# What is the most economical method to "open", say, 3^4567?

• Jan 31st 2013, 03:44 AM
kpkkpk
What is the most economical method to "open", say, 3^4567?
What kind is an algorithm which "opens" large natural base numbers with natural number exponents?
Manually 3^5 is easy as it only demands 5 repetitive multiplications (3*3*3*3*3) in order to find precise answer (=243).
But 3^4567 does not fit in screen of a typical calculator.
Even if we use computers, they usually give us approximate values in the form of base number 10 exponents (like 1,56789 * 10^234; this is just an example what we can see in calculator or computer screen, not an real approximation of 3^4567).
So, what I am looking for is an algorithm that gives precise values for these stupendously large numbers, not an approximative method.
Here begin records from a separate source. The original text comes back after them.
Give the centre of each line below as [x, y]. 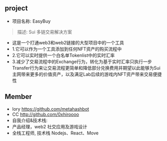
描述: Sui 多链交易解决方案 [45, 32]
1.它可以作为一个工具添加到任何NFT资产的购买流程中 [67, 49]
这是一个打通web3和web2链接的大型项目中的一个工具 [68, 42]
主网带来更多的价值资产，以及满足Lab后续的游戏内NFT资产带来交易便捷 [87, 74]
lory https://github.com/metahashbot [51, 109]
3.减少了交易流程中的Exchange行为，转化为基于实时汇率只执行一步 [82, 61]
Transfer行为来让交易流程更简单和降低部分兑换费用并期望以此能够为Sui [86, 68]
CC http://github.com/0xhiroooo [46, 114]
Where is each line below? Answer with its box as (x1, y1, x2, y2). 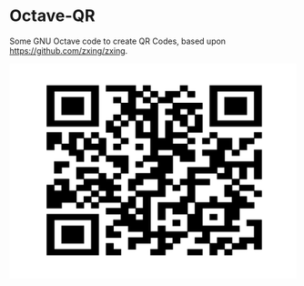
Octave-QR (9, 5, 96, 26)
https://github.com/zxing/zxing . (9, 45, 128, 56)
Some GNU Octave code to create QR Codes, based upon (9, 36, 226, 46)

Is there any shorcut method, or does our computers actually just use raw power and repetitively multiply 3 4567 times in this example? As far as I know, Taylor series can be used in order to find precise enough decimal values for logarithms to be found, so that they can be used to "open", say, 3^4567 with the required precision...
But does that calculation of appropriate Taylor series offers any advantage compared to raw repetitive multiplications?
I do not know, but it is my guess that it does not.
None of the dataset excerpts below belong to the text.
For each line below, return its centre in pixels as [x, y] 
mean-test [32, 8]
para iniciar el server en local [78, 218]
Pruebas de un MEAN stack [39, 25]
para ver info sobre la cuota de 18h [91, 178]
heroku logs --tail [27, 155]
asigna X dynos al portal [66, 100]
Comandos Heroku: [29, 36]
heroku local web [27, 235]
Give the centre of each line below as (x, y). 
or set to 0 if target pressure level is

I am aware, and I apologize, that my question may sound like irritating to many MHF readers, but I have a certain application in my mind which requires answer to this question.(Bow)
• Jan 31st 2013, 03:16 PM
chiro
Re: What is the most economical method to "open", say, 3^4567?
Hey kpkkpk.

You might want to read how common computers store numbers, since it does the sort of things that you are trying to do:

Floating point - Wikipedia, the free encyclopedia
• Feb 1st 2013, 02:56 AM
kpkkpk
Re: What is the most economical method to "open", say, 3^4567?
Thank you!
From the source you showed to me I found a lot of information how precise computations are while performed by computers.
Still I do not understand the real algorithm computer performs while it computes, say, 3^4567.
If I measure time, and let computer to calculate (="open"), say, 3^13 and compare that time to another computation, say, 3^4567, I assume more time to have used in the latter example...so, obviously, some kind of a repetition there occurs inside these machines.
Perhaps I should try to find an answer from some programming based forum instead?
• Feb 1st 2013, 02:51 PM
chiro
Re: What is the most economical method to "open", say, 3^4567?
You will have to get the algorithms the CPU uses for floating point calculations to answer your question.

Look for open source large floating point libraries and look at look at the code.
• Feb 4th 2013, 03:11 PM
emakarov
Re: What is the most economical method to "open", say, 3^4567?
Floating point arithmetic is something that should not be used to make precise calculations with big integers. See this thread where doing so leads to a misleading result. Many programming languages have libraries for arbitrary-precision integers. If I remember correctly, Scheme's regular integers can have arbitrary size, and Java has the BigInteger class.

Taylor series are used for computing (approximations to) real values of functions that cannot be expressed using standard arithmetic operations, such as trigonometric functions and $\displaystyle e^x$ and logarithms.

A more economical way to compute 3^4567 than performing 4566 multiplications is to express 4567 in binary: $\displaystyle 4567_{10} = 1000111010111_{2}$, and compute the powers of 3 that correspond to 1's: $\displaystyle 3^{2^0}$, $\displaystyle 3^{2^1}$, $\displaystyle 3^{2^2}$, $\displaystyle 3^{2^4}$, $\displaystyle 3^{2^6}$, ..., $\displaystyle 3^{2^8}$ and $\displaystyle 3^{2^{12}}$. The final result is the product of all these numbers. Note that subsequent powers of 3 are obtained from previous ones by squaring them: e.g., $\displaystyle 3^{2^7} = \left(3^{2^6}\right)^2$.